Data listing: Begin

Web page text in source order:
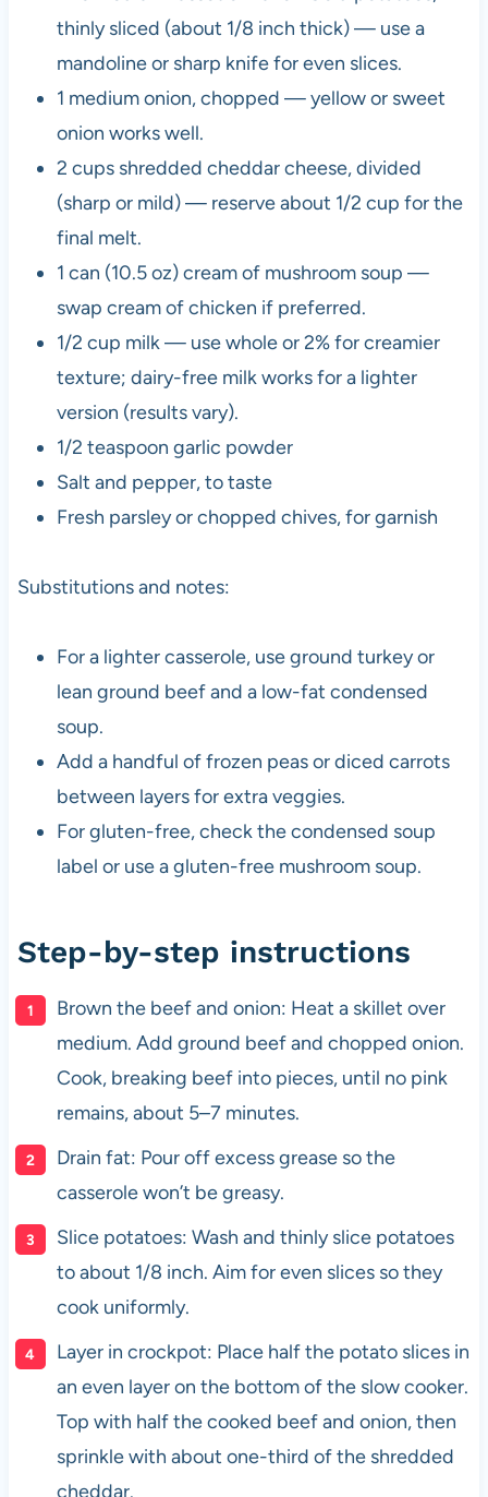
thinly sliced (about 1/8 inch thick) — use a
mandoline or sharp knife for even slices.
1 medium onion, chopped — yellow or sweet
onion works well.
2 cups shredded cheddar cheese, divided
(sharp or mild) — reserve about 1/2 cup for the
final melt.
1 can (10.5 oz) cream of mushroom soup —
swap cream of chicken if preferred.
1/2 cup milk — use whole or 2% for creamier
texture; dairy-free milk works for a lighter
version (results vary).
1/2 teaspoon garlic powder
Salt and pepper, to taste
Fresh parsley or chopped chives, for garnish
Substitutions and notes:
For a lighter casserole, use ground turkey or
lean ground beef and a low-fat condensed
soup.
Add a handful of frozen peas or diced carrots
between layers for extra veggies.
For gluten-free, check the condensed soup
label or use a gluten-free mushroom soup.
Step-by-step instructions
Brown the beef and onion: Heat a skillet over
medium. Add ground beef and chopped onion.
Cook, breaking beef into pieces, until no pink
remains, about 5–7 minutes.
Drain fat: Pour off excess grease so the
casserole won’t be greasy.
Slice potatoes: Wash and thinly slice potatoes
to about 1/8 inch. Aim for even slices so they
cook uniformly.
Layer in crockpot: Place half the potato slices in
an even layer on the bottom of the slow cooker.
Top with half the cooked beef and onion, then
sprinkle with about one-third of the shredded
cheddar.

Data listing: End
Data listing: Begin

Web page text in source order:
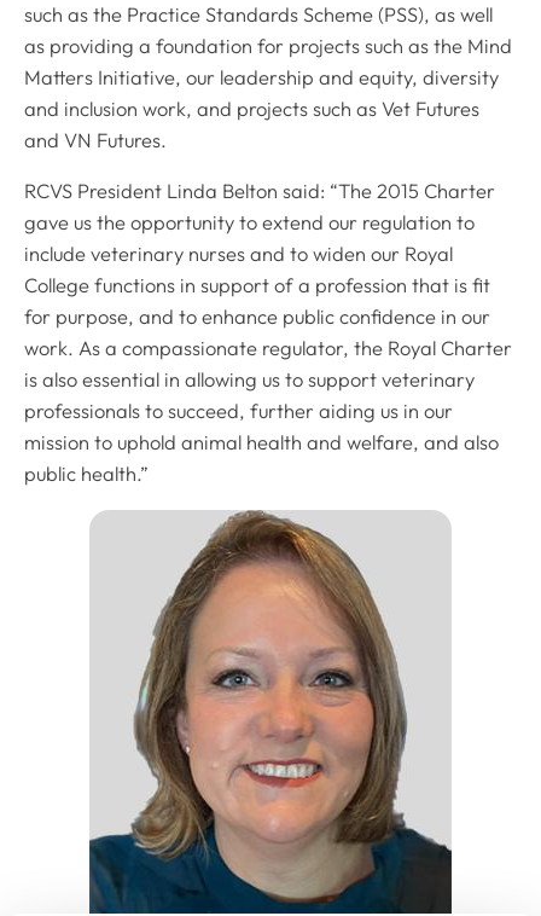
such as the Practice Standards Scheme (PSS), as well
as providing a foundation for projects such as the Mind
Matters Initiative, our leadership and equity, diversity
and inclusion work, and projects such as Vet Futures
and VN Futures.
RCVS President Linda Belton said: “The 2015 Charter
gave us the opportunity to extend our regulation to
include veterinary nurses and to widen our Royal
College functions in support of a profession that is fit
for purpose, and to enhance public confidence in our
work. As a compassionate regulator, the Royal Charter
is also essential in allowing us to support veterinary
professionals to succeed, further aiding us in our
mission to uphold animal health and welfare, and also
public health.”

Data listing: End

● **Exercise directions**
Work out how many lines of the data include the word "slices". Then write only that number.

● **Worked solution**
3